Saved data entries
+ + +
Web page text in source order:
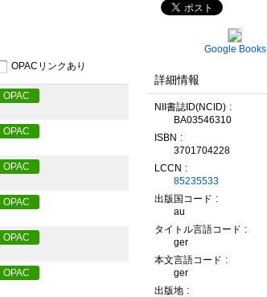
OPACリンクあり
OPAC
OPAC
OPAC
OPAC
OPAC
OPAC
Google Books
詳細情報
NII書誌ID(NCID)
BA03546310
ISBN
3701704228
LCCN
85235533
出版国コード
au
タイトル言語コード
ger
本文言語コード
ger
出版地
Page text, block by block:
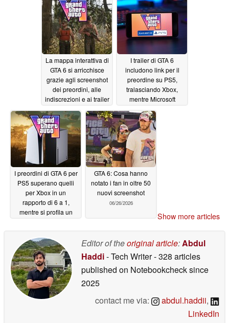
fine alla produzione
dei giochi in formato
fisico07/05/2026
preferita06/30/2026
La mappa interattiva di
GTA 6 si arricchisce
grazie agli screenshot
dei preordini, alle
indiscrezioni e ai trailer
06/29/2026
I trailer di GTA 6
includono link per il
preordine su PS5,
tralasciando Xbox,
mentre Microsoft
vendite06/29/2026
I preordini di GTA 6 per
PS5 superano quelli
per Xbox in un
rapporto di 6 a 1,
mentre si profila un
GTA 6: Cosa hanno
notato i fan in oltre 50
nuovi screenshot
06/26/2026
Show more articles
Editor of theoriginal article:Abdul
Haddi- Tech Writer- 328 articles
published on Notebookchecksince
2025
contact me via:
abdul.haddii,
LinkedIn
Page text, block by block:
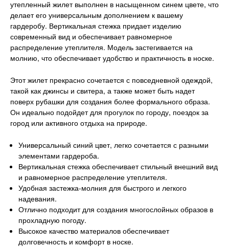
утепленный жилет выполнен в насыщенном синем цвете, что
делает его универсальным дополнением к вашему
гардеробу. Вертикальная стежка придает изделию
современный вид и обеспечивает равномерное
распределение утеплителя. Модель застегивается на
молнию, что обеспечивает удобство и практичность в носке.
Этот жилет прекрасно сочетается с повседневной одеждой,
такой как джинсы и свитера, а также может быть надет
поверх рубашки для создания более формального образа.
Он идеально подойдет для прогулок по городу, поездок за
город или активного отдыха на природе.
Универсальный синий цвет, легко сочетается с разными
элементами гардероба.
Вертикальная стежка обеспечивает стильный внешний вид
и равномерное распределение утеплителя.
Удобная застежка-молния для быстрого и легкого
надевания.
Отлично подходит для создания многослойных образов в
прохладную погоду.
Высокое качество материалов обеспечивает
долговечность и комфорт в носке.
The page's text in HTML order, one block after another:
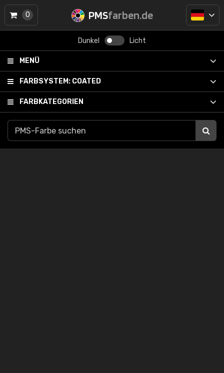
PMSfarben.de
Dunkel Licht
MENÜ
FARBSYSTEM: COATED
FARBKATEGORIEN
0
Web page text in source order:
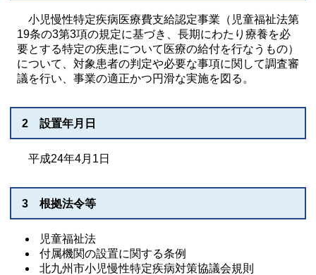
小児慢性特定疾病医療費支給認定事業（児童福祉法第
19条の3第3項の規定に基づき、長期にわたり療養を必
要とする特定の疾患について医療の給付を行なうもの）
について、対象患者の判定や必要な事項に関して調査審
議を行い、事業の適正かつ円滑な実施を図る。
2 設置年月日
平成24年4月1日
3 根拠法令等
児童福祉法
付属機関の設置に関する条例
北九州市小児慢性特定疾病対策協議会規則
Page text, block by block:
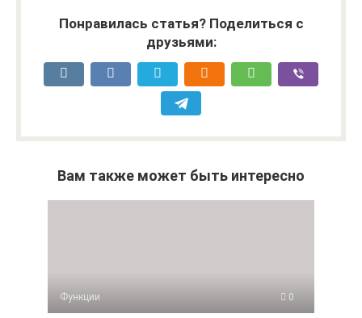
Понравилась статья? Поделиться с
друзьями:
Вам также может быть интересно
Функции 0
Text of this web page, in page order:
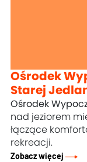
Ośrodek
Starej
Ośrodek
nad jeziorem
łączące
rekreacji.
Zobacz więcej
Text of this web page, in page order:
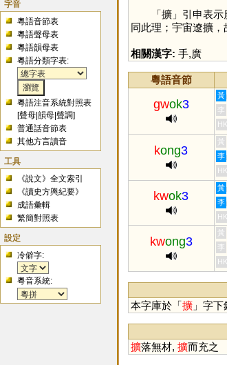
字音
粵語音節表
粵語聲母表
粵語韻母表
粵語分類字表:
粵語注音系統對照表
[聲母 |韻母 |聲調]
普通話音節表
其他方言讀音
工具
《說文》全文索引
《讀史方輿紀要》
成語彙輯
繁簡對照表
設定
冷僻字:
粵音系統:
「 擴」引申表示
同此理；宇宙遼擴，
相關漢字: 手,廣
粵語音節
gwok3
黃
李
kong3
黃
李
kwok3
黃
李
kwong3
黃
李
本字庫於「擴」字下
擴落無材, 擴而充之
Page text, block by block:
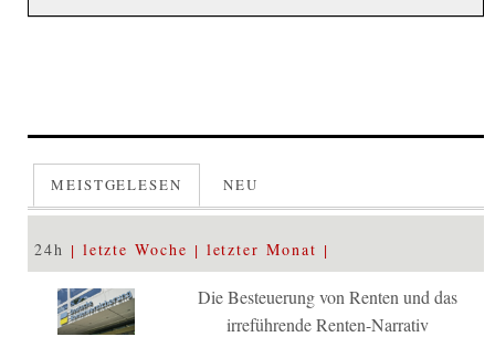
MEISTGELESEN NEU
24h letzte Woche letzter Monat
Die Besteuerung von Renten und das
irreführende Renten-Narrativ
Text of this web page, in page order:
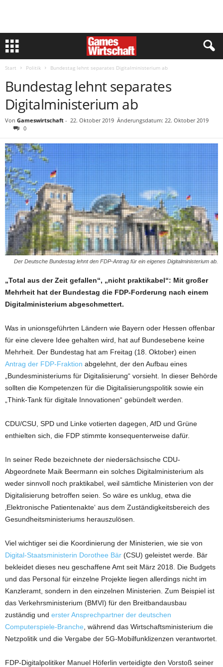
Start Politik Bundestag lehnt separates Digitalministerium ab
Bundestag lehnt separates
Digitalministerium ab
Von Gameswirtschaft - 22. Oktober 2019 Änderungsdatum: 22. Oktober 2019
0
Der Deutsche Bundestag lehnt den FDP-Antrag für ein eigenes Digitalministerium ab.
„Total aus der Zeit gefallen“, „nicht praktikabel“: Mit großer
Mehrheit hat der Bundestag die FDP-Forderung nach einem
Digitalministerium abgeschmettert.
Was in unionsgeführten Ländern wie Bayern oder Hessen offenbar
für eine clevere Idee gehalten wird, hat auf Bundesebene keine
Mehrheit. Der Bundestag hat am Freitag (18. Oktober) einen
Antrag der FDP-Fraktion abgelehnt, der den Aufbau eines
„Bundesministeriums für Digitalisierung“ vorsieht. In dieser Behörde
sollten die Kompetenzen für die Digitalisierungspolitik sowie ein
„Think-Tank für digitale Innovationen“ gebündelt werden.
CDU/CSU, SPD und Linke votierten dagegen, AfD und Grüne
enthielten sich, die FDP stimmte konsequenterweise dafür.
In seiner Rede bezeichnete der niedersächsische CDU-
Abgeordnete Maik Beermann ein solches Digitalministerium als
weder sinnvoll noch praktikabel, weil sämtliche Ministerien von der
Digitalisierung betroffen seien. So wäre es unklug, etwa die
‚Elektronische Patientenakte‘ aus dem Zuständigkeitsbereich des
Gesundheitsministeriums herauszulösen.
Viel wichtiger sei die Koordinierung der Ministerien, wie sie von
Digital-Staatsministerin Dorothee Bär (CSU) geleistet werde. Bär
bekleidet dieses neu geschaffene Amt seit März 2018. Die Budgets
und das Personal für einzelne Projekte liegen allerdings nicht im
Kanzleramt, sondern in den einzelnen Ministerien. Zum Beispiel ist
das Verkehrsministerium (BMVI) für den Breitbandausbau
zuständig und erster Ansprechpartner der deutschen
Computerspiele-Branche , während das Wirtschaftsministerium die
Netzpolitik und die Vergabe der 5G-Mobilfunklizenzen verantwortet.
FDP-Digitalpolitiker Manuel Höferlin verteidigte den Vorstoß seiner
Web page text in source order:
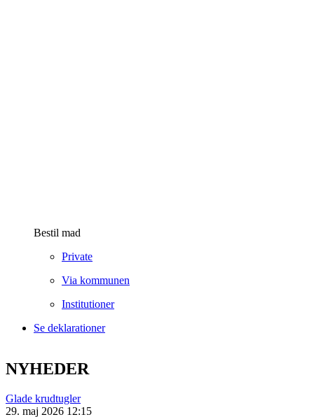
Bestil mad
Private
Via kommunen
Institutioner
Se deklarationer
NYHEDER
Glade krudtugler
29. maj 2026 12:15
+ + +
**ASSIGNMENT:** What the reply must contain is an exact transcription of the data above and none of its pictures.

**EXERCISE RESPONSE:**
Web page text in source order:
OPACリンクあり
OPAC
OPAC
OPAC
OPAC
OPAC
OPAC
Google Books
詳細情報
NII書誌ID(NCID)
BA03546310
ISBN
3701704228
LCCN
85235533
出版国コード
au
タイトル言語コード
ger
本文言語コード
ger
出版地
Page text, block by block:
fine alla produzione
dei giochi in formato
fisico07/05/2026
preferita06/30/2026
La mappa interattiva di
GTA 6 si arricchisce
grazie agli screenshot
dei preordini, alle
indiscrezioni e ai trailer
06/29/2026
I trailer di GTA 6
includono link per il
preordine su PS5,
tralasciando Xbox,
mentre Microsoft
vendite06/29/2026
I preordini di GTA 6 per
PS5 superano quelli
per Xbox in un
rapporto di 6 a 1,
mentre si profila un
GTA 6: Cosa hanno
notato i fan in oltre 50
nuovi screenshot
06/26/2026
Show more articles
Editor of theoriginal article:Abdul
Haddi- Tech Writer- 328 articles
published on Notebookchecksince
2025
contact me via:
abdul.haddii,
LinkedIn
Page text, block by block:
утепленный жилет выполнен в насыщенном синем цвете, что
делает его универсальным дополнением к вашему
гардеробу. Вертикальная стежка придает изделию
современный вид и обеспечивает равномерное
распределение утеплителя. Модель застегивается на
молнию, что обеспечивает удобство и практичность в носке.
Этот жилет прекрасно сочетается с повседневной одеждой,
такой как джинсы и свитера, а также может быть надет
поверх рубашки для создания более формального образа.
Он идеально подойдет для прогулок по городу, поездок за
город или активного отдыха на природе.
Универсальный синий цвет, легко сочетается с разными
элементами гардероба.
Вертикальная стежка обеспечивает стильный внешний вид
и равномерное распределение утеплителя.
Удобная застежка-молния для быстрого и легкого
надевания.
Отлично подходит для создания многослойных образов в
прохладную погоду.
Высокое качество материалов обеспечивает
долговечность и комфорт в носке.
The page's text in HTML order, one block after another:
PMSfarben.de
Dunkel Licht
MENÜ
FARBSYSTEM: COATED
FARBKATEGORIEN
0
Web page text in source order:
小児慢性特定疾病医療費支給認定事業（児童福祉法第
19条の3第3項の規定に基づき、長期にわたり療養を必
要とする特定の疾患について医療の給付を行なうもの）
について、対象患者の判定や必要な事項に関して調査審
議を行い、事業の適正かつ円滑な実施を図る。
2 設置年月日
平成24年4月1日
3 根拠法令等
児童福祉法
付属機関の設置に関する条例
北九州市小児慢性特定疾病対策協議会規則
Page text, block by block:
Понравилась статья? Поделиться с
друзьями:
Вам также может быть интересно
Функции 0
Text of this web page, in page order:
Ośrodek
Starej
Ośrodek
nad jeziorem
łączące
rekreacji.
Zobacz więcej
Text of this web page, in page order:
字音
粵語音節表
粵語聲母表
粵語韻母表
粵語分類字表:
粵語注音系統對照表
[聲母 |韻母 |聲調]
普通話音節表
其他方言讀音
工具
《說文》全文索引
《讀史方輿紀要》
成語彙輯
繁簡對照表
設定
冷僻字:
粵音系統:
「 擴」引申表示
同此理；宇宙遼擴，
相關漢字: 手,廣
粵語音節
gwok3
黃
李
kong3
黃
李
kwok3
黃
李
kwong3
黃
李
本字庫於「擴」字下
擴落無材, 擴而充之
Page text, block by block:
MEISTGELESEN NEU
24h letzte Woche letzter Monat
Die Besteuerung von Renten und das
irreführende Renten-Narrativ
Text of this web page, in page order:
Start Politik Bundestag lehnt separates Digitalministerium ab
Bundestag lehnt separates
Digitalministerium ab
Von Gameswirtschaft - 22. Oktober 2019 Änderungsdatum: 22. Oktober 2019
0
Der Deutsche Bundestag lehnt den FDP-Antrag für ein eigenes Digitalministerium ab.
„Total aus der Zeit gefallen“, „nicht praktikabel“: Mit großer
Mehrheit hat der Bundestag die FDP-Forderung nach einem
Digitalministerium abgeschmettert.
Was in unionsgeführten Ländern wie Bayern oder Hessen offenbar
für eine clevere Idee gehalten wird, hat auf Bundesebene keine
Mehrheit. Der Bundestag hat am Freitag (18. Oktober) einen
Antrag der FDP-Fraktion abgelehnt, der den Aufbau eines
„Bundesministeriums für Digitalisierung“ vorsieht. In dieser Behörde
sollten die Kompetenzen für die Digitalisierungspolitik sowie ein
„Think-Tank für digitale Innovationen“ gebündelt werden.
CDU/CSU, SPD und Linke votierten dagegen, AfD und Grüne
enthielten sich, die FDP stimmte konsequenterweise dafür.
In seiner Rede bezeichnete der niedersächsische CDU-
Abgeordnete Maik Beermann ein solches Digitalministerium als
weder sinnvoll noch praktikabel, weil sämtliche Ministerien von der
Digitalisierung betroffen seien. So wäre es unklug, etwa die
‚Elektronische Patientenakte‘ aus dem Zuständigkeitsbereich des
Gesundheitsministeriums herauszulösen.
Viel wichtiger sei die Koordinierung der Ministerien, wie sie von
Digital-Staatsministerin Dorothee Bär (CSU) geleistet werde. Bär
bekleidet dieses neu geschaffene Amt seit März 2018. Die Budgets
und das Personal für einzelne Projekte liegen allerdings nicht im
Kanzleramt, sondern in den einzelnen Ministerien. Zum Beispiel ist
das Verkehrsministerium (BMVI) für den Breitbandausbau
zuständig und erster Ansprechpartner der deutschen
Computerspiele-Branche , während das Wirtschaftsministerium die
Netzpolitik und die Vergabe der 5G-Mobilfunklizenzen verantwortet.
FDP-Digitalpolitiker Manuel Höferlin verteidigte den Vorstoß seiner
Web page text in source order:
Bestil mad
Private
Via kommunen
Institutioner
Se deklarationer
NYHEDER
Glade krudtugler
29. maj 2026 12:15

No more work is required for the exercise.